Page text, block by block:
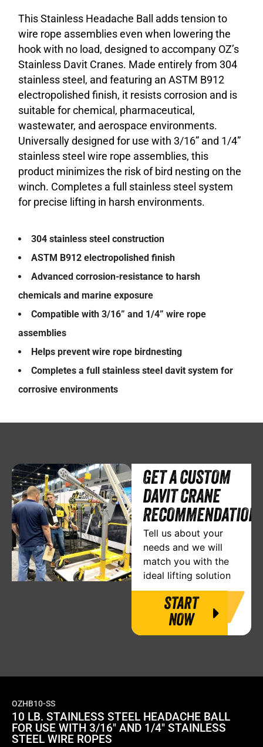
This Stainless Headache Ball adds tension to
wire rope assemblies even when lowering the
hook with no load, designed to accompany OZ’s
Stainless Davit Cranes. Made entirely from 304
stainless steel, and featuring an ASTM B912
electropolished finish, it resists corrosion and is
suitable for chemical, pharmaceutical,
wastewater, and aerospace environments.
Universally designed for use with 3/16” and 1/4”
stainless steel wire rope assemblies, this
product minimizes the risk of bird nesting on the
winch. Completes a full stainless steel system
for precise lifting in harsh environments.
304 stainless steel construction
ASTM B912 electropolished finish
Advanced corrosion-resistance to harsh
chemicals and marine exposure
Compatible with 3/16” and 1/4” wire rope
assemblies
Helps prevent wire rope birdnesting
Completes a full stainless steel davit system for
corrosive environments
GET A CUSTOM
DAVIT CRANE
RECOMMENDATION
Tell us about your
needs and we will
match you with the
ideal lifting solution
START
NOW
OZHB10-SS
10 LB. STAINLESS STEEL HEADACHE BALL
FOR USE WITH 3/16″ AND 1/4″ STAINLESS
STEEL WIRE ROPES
★ ★ ★
→ Exercise objective:
Pull together all lines from the data that mention the word "electropolished".

→ Solution to this exercise:
electropolished finish, it resists corrosion and is
ASTM B912 electropolished finish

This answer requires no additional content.